Since the present invention is as described above, it is particularly suitable as a heat transfer tube for heat exchangers that require high performance, such as compact gas-to-gas heat exchangers, and can be used as a heat exchanger tube for other heat exchangers as necessary. It is also commonly used for heat exchanger tubes.

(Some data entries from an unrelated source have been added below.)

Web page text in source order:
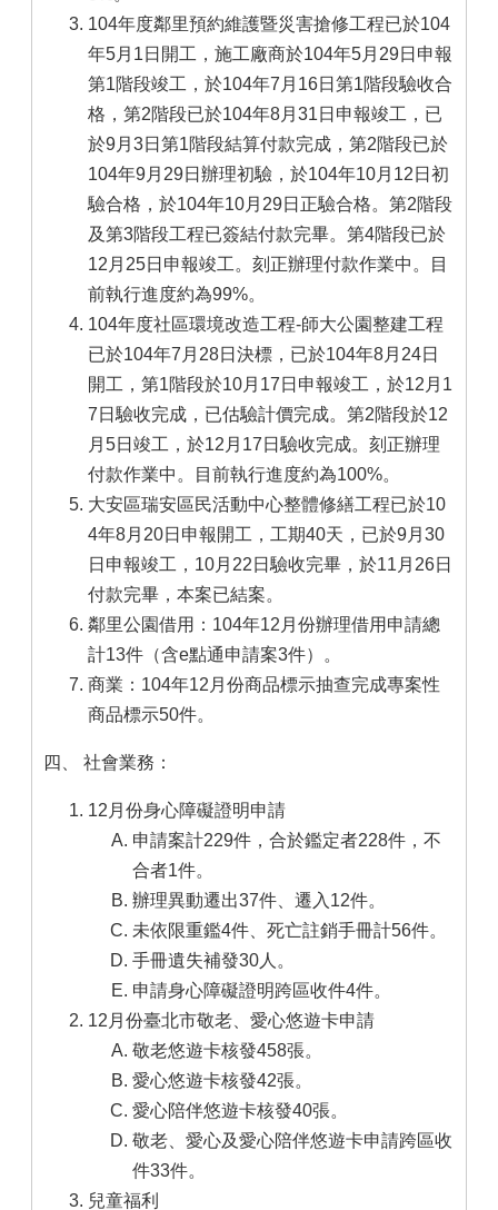
104年度鄰里預約維護暨災害搶修工程已於104
年5月1日開工，施工廠商於104年5月29日申報
第1階段竣工，於104年7月16日第1階段驗收合
格，第2階段已於104年8月31日申報竣工，已
於9月3日第1階段結算付款完成，第2階段已於
104年9月29日辦理初驗，於104年10月12日初
驗合格，於104年10月29日正驗合格。第2階段
及第3階段工程已簽結付款完畢。第4階段已於
12月25日申報竣工。刻正辦理付款作業中。目
前執行進度約為99%。
104年度社區環境改造工程-師大公園整建工程
已於104年7月28日決標，已於104年8月24日
開工，第1階段於10月17日申報竣工，於12月1
7日驗收完成，已估驗計價完成。第2階段於12
月5日竣工，於12月17日驗收完成。刻正辦理
付款作業中。目前執行進度約為100%。
大安區瑞安區民活動中心整體修繕工程已於10
4年8月20日申報開工，工期40天，已於9月30
日申報竣工，10月22日驗收完畢，於11月26日
付款完畢，本案已結案。
鄰里公園借用：104年12月份辦理借用申請總
計13件（含e點通申請案3件）。
商業：104年12月份商品標示抽查完成專案性
商品標示50件。
四、 社會業務：
12月份身心障礙證明申請
申請案計229件，合於鑑定者228件，不
合者1件。
辦理異動遷出37件、遷入12件。
未依限重鑑4件、死亡註銷手冊計56件。
手冊遺失補發30人。
申請身心障礙證明跨區收件4件。
12月份臺北市敬老、愛心悠遊卡申請
敬老悠遊卡核發458張。
愛心悠遊卡核發42張。
愛心陪伴悠遊卡核發40張。
敬老、愛心及愛心陪伴悠遊卡申請跨區收
件33件。
兒童福利
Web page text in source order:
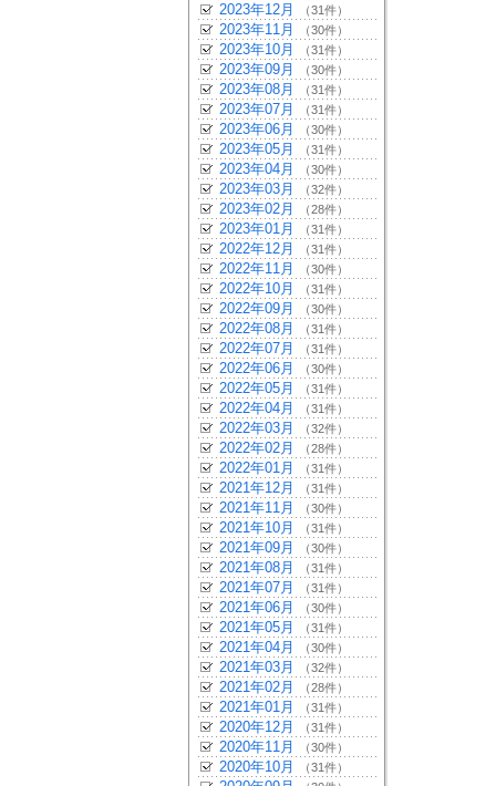
2023年12月 （31件）
2023年11月 （30件）
2023年10月 （31件）
2023年09月 （30件）
2023年08月 （31件）
2023年07月 （31件）
2023年06月 （30件）
2023年05月 （31件）
2023年04月 （30件）
2023年03月 （32件）
2023年02月 （28件）
2023年01月 （31件）
2022年12月 （31件）
2022年11月 （30件）
2022年10月 （31件）
2022年09月 （30件）
2022年08月 （31件）
2022年07月 （31件）
2022年06月 （30件）
2022年05月 （31件）
2022年04月 （31件）
2022年03月 （32件）
2022年02月 （28件）
2022年01月 （31件）
2021年12月 （31件）
2021年11月 （30件）
2021年10月 （31件）
2021年09月 （30件）
2021年08月 （31件）
2021年07月 （31件）
2021年06月 （30件）
2021年05月 （31件）
2021年04月 （30件）
2021年03月 （32件）
2021年02月 （28件）
2021年01月 （31件）
2020年12月 （31件）
2020年11月 （30件）
2020年10月 （31件）
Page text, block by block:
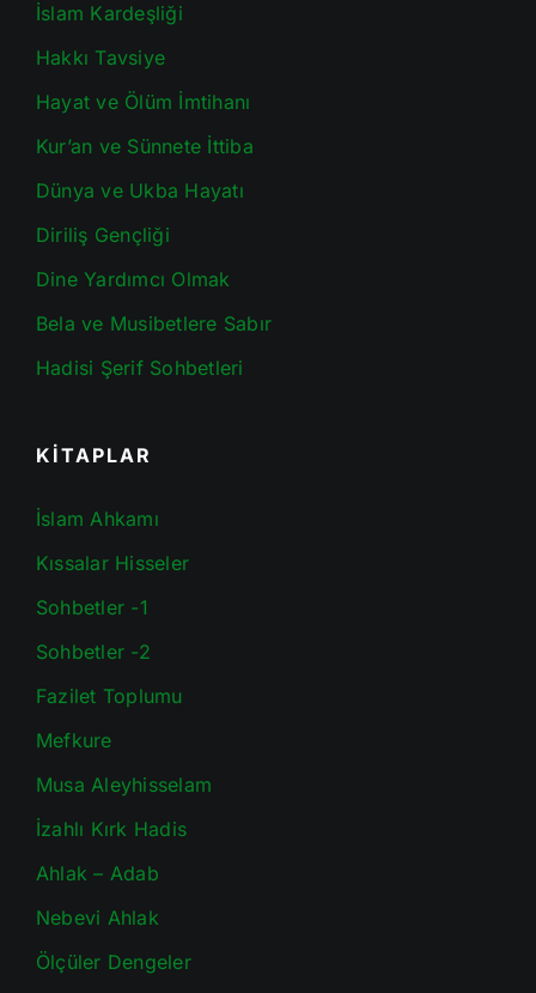
İslam Kardeşliği
Hakkı Tavsiye
Hayat ve Ölüm İmtihanı
Kur’an ve Sünnete İttiba
Dünya ve Ukba Hayatı
Diriliş Gençliği
Dine Yardımcı Olmak
Bela ve Musibetlere Sabır
Hadisi Şerif Sohbetleri
KİTAPLAR
İslam Ahkamı
Kıssalar Hisseler
Sohbetler -1
Sohbetler -2
Fazilet Toplumu
Mefkure
Musa Aleyhisselam
İzahlı Kırk Hadis
Ahlak – Adab
Nebevi Ahlak
Ölçüler Dengeler

[Brief explanation of drawings]

FIG. 1 is a perspective view of a part of a heating tube formed by processing a thin plate, FIG. 2 is a perspective view of an example of the heat exchanger tube of the present invention formed by processing the heating tube of FIG. 1, and FIG. Fig. 4 is a front view of the heating tube shown in Fig. 1, Fig. 4 is a front view of the heat exchanger tube shown in Fig. 2, and Fig. 5 is a sectional view showing the state in which the cap is attached to the cylindrical end of the heat transfer tube shown in Fig. 4. , 6th I2! 5 is a cross-sectional view showing a modification of FIG. 5, FIG. 7 is a front view of another example of the heat exchanger tube of the present invention, and FIG. 8 is a front view of a part of the same example.

Claims (1)

[Scope of Claims] 1. A pleated tube is constructed by bending a thin plate alternately inside and out into a V-shape or a V-shape with rounded corners and winding it into a tube, and sealing the seams. The area from the bottom of the valley to the vicinity of the top is deformed to an appropriate width, sealed and sealed, and the top beyond that is pressed and bent smoothly to form a cylindrical end slightly smaller than the outer diameter of the pleated tube, and then A fine pitch deep pleated heat exchanger tube characterized by being inserted into a mouthpiece having an outer diameter slightly larger than or equal to the outer diameter of the pleated tube and then brazed or welded. 2. The fine pitch deep pleat type heat transfer tube according to claim 1, wherein both the inner and outer heat transfer surfaces are knurled. 3. The fine pitch deep pleat type heat exchanger tube according to claim 1, wherein either the inner or outer surface of the heat transfer surface is knurled.